[Stored data]
■ ■ ■ ■ ■

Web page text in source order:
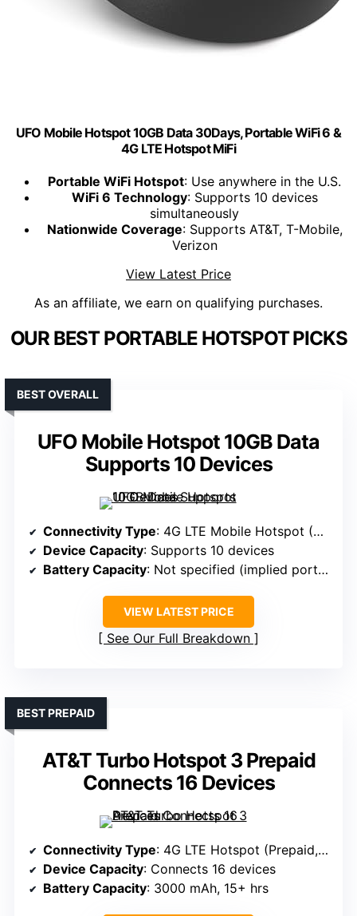
UFO Mobile Hotspot 10GB Data 30Days, Portable WiFi 6 &
4G LTE Hotspot MiFi
Portable WiFi Hotspot: Use anywhere in the U.S.
WiFi 6 Technology: Supports 10 devices
simultaneously
Nationwide Coverage: Supports AT&T, T-Mobile,
Verizon
View Latest Price
As an affiliate, we earn on qualifying purchases.
OUR BEST PORTABLE HOTSPOT PICKS
UFO Mobile Hotspot 10GB Data
Supports 10 Devices
BEST OVERALL
Connectivity Type: 4G LTE Mobile Hotspot (Sim-based)
Device Capacity: Supports 10 devices
Battery Capacity: Not specified (implied portable)
VIEW LATEST PRICE
See Our Full Breakdown
AT&T Turbo Hotspot 3 Prepaid
Connects 16 Devices
BEST PREPAID
Connectivity Type: 4G LTE Hotspot (Prepaid, SIM-based)
Device Capacity: Connects 16 devices
Battery Capacity: 3000 mAh, 15+ hrs
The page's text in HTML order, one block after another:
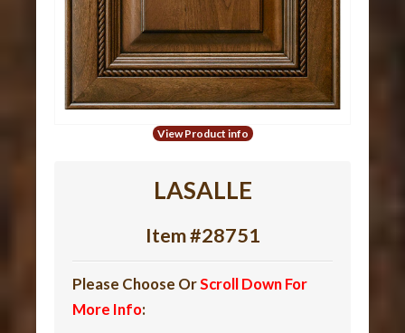
View Product info
LASALLE
Item #28751
Please Choose OrScroll Down For
More Info:

■ ■ ■ ■ ■

> _Work required_
Repeat exactly the lines from the first line of the records above through the line containing "Device Capacity: Connects 16 devices", leaving out the pictures.

> _Exercise solution_
Web page text in source order:
UFO Mobile Hotspot 10GB Data 30Days, Portable WiFi 6 &
4G LTE Hotspot MiFi
Portable WiFi Hotspot: Use anywhere in the U.S.
WiFi 6 Technology: Supports 10 devices
simultaneously
Nationwide Coverage: Supports AT&T, T-Mobile,
Verizon
View Latest Price
As an affiliate, we earn on qualifying purchases.
OUR BEST PORTABLE HOTSPOT PICKS
UFO Mobile Hotspot 10GB Data
Supports 10 Devices
BEST OVERALL
Connectivity Type: 4G LTE Mobile Hotspot (Sim-based)
Device Capacity: Supports 10 devices
Battery Capacity: Not specified (implied portable)
VIEW LATEST PRICE
See Our Full Breakdown
AT&T Turbo Hotspot 3 Prepaid
Connects 16 Devices
BEST PREPAID
Connectivity Type: 4G LTE Hotspot (Prepaid, SIM-based)
Device Capacity: Connects 16 devices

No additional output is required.